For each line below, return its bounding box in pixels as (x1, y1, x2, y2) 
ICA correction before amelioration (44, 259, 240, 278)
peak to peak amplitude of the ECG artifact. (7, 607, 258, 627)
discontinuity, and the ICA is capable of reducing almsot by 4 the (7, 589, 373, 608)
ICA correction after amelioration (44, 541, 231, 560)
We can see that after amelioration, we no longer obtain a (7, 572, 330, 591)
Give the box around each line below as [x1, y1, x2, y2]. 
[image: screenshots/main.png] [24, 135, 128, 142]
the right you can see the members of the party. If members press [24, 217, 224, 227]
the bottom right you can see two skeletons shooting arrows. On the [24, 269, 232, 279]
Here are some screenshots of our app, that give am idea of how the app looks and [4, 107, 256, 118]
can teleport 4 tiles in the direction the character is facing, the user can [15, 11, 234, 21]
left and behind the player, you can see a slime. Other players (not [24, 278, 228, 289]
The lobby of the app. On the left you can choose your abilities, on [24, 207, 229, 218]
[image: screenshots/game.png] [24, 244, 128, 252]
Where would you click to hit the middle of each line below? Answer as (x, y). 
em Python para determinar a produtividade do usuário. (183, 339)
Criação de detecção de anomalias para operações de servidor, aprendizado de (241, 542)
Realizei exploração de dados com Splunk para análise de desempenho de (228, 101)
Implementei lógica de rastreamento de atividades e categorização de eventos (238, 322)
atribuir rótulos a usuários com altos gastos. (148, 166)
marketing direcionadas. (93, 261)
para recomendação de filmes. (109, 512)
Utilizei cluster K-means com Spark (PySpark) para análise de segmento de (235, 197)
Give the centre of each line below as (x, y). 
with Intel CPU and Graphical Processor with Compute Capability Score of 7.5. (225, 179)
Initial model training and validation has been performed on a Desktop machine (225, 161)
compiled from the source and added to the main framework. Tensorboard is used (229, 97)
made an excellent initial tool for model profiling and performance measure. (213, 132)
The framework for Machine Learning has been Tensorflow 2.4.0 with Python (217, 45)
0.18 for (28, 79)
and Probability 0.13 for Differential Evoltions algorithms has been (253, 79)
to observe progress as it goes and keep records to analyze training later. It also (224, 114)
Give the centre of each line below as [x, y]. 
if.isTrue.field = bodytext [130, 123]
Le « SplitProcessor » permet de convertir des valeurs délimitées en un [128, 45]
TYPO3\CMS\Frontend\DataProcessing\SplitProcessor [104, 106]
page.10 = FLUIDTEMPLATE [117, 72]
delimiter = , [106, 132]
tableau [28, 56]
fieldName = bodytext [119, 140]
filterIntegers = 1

......

Work task:
Every line from the one containing "with Intel CPU" to the end of the material above must be written out exactly. Nothing else is wanted.

Solution for this problem:
with Intel CPU and Graphical Processor with Compute Capability Score of 7.5. (225, 179)
Initial model training and validation has been performed on a Desktop machine (225, 161)
compiled from the source and added to the main framework. Tensorboard is used (229, 97)
made an excellent initial tool for model profiling and performance measure. (213, 132)
The framework for Machine Learning has been Tensorflow 2.4.0 with Python (217, 45)
0.18 for (28, 79)
and Probability 0.13 for Differential Evoltions algorithms has been (253, 79)
to observe progress as it goes and keep records to analyze training later. It also (224, 114)
Give the centre of each line below as [x, y]. 
if.isTrue.field = bodytext [130, 123]
Le « SplitProcessor » permet de convertir des valeurs délimitées en un [128, 45]
TYPO3\CMS\Frontend\DataProcessing\SplitProcessor [104, 106]
page.10 = FLUIDTEMPLATE [117, 72]
delimiter = , [106, 132]
tableau [28, 56]
fieldName = bodytext [119, 140]
filterIntegers = 1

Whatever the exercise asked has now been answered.